Quote from: Rhedyn;1066594M.A.R.S (Mercenaries, Adventurers, Rogues, and Scholars) which includes: Body-Fixer, City Rat, Cybernetic Techno-Warrior, Merc Soldier, Operator, Personal Concept Option (this is the catch-all), Power Armor Soldier, Psi-Operator, Robot Armor Pilot, Rogue Scholar, Vagabond, Wilderness and Scout.

They then roll on a table for extra bonus stuff. Idk how the "Heroes Journey" relates to Palladium's system.

Thank you.
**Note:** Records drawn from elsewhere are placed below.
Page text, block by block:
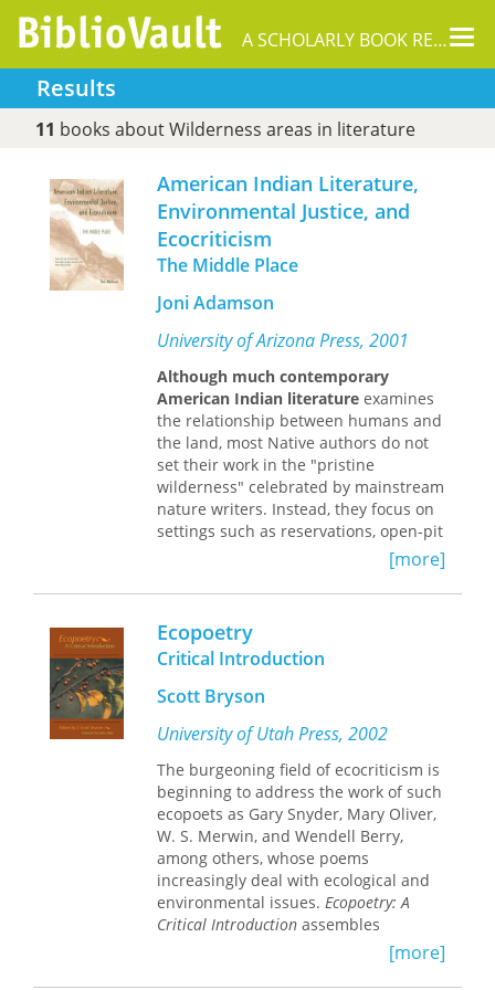
A SCHOLARLY BOOK REPOSITORY
Results
11 books about Wilderness areas in literature
American Indian Literature,
Environmental Justice, and
Ecocriticism
The Middle Place
Joni Adamson
University of Arizona Press, 2001
Although much contemporary
American Indian literature examines
the relationship between humans and
the land, most Native authors do not
set their work in the "pristine
wilderness" celebrated by mainstream
nature writers. Instead, they focus on
settings such as reservations, open-pit
mines, and contested borderlands.
experience among Native Americans
recent scenes of confrontation as
Chiapas and Black Mesa, Joni
Adamson explores why what counts as
"nature" is often very different for
multicultural writers and activist
groups than it is for mainstream
environmentalists.
This powerful book is one of the first
to examine the intersections between
literature and the environment from
the perspective of the oppressions of
race, class, gender, and nature, and
the first to review American Indian
literature from the standpoint of
[more]
Ecopoetry
Critical Introduction
Scott Bryson
University of Utah Press, 2002
The burgeoning field of ecocriticism is
beginning to address the work of such
ecopoets as Gary Snyder, Mary Oliver,
W. S. Merwin, and Wendell Berry,
among others, whose poems
increasingly deal with ecological and
environmental issues. Ecopoetry: A
Critical Introduction assembles
previously unpublished contributions
from many of the most important
[more]
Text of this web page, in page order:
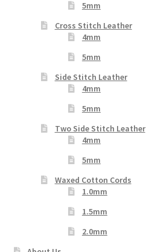
5mm
Cross Stitch Leather
4mm
5mm
Side Stitch Leather
4mm
5mm
Two Side Stitch Leather
4mm
5mm
Waxed Cotton Cords
1.0mm
1.5mm
2.0mm
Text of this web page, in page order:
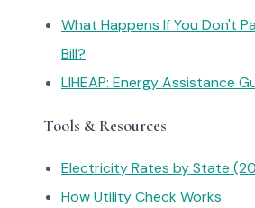
What Happens If You Don't
Bill?
LIHEAP: Energy Assistance
Tools & Resources
Electricity Rates by State
How Utility Check Works
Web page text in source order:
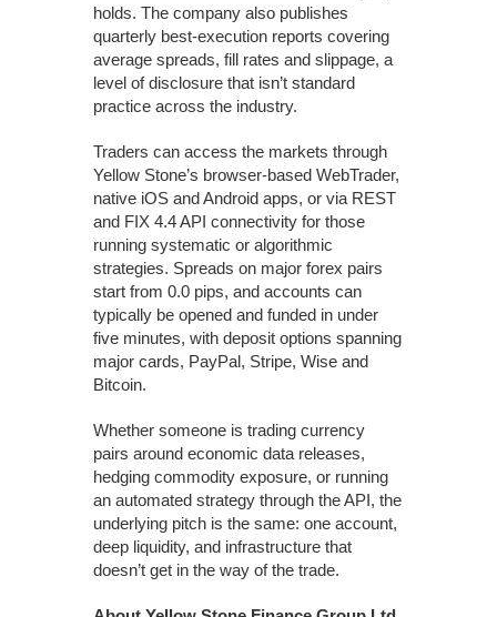
holds. The company also publishes
quarterly best-execution reports covering
average spreads, fill rates and slippage, a
level of disclosure that isn’t standard
practice across the industry.
Traders can access the markets through
Yellow Stone’s browser-based WebTrader,
native iOS and Android apps, or via REST
and FIX 4.4 API connectivity for those
running systematic or algorithmic
strategies. Spreads on major forex pairs
start from 0.0 pips, and accounts can
typically be opened and funded in under
five minutes, with deposit options spanning
major cards, PayPal, Stripe, Wise and
Bitcoin.
Whether someone is trading currency
pairs around economic data releases,
hedging commodity exposure, or running
an automated strategy through the API, the
underlying pitch is the same: one account,
deep liquidity, and infrastructure that
doesn’t get in the way of the trade.
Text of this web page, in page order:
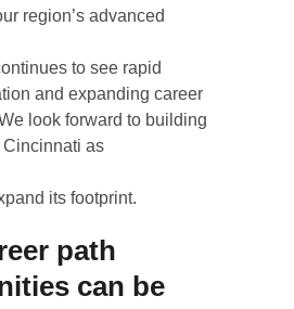
region’s advanced
to see rapid
and expanding career
look forward to building
as
its footprint.
path
can be
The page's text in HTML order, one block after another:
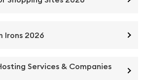
Irons 2026
Services & Companies
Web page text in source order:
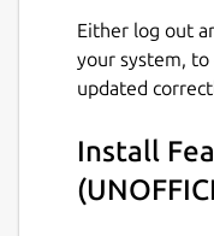
Last updated
28 June 2023 -
This snap
Either log out
your system, to
updated
Install
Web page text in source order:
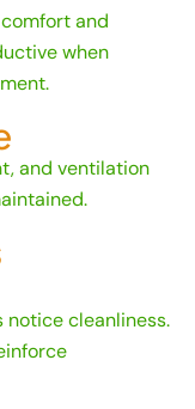
and
when
and ventilation
notice cleanliness.
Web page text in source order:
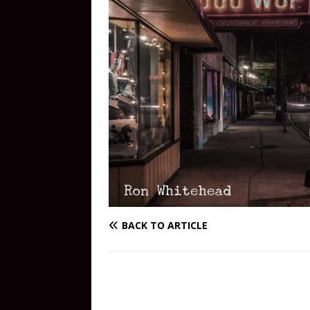
BACK TO ARTICLE
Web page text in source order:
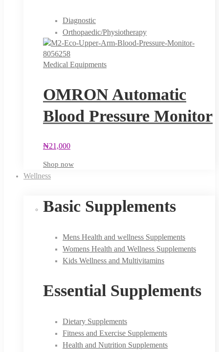
Diagnostic
Orthopaedic/Physiotherapy
Medical Equipments
OMRON Automatic
Blood Pressure Monitor
₦21,000
Shop now
Wellness
Basic Supplements
Mens Health and wellness Supplements
Womens Health and Wellness Supplements
Kids Wellness and Multivitamins
Essential Supplements
Dietary Supplements
Fitness and Exercise Supplements
Health and Nutrition Supplements

I didn't have my copy of Savage Rifts with me at the time I replied, but I knew it had a rather catchy acronym and covered a whole slew of what should have probably just been a single OCC with a wider array of skill options instead of dozens of separate OCCs with only slight variations in OCC/Secondary/Other skills.

The Savage Rifts "Heroes Journey" wouldn't mesh all that well with the existing rules (most of those would be specific OCC benefits), but Kevin would probably really appreciate all the random rolls regardless.

My guess though is that if they were to consolidate classes using a M.A.R.S. type OCC would be that they'd set it up along the lines of the CS technical officer where they'd get a selection of "MOS Skills" (basically different packages of primary skills) based on your chosen area of expertise and then a unified "Other/Secondary Skills" section. I also suspect that the Robot/Power Armor Pilot would remain a separate OCC as Kevin did actually try to give the Scholar & Adventurer classes some extra skill-related edges to counterbalance the Men-at-Arms classes getting bionics, chemical augments and robots/power armor.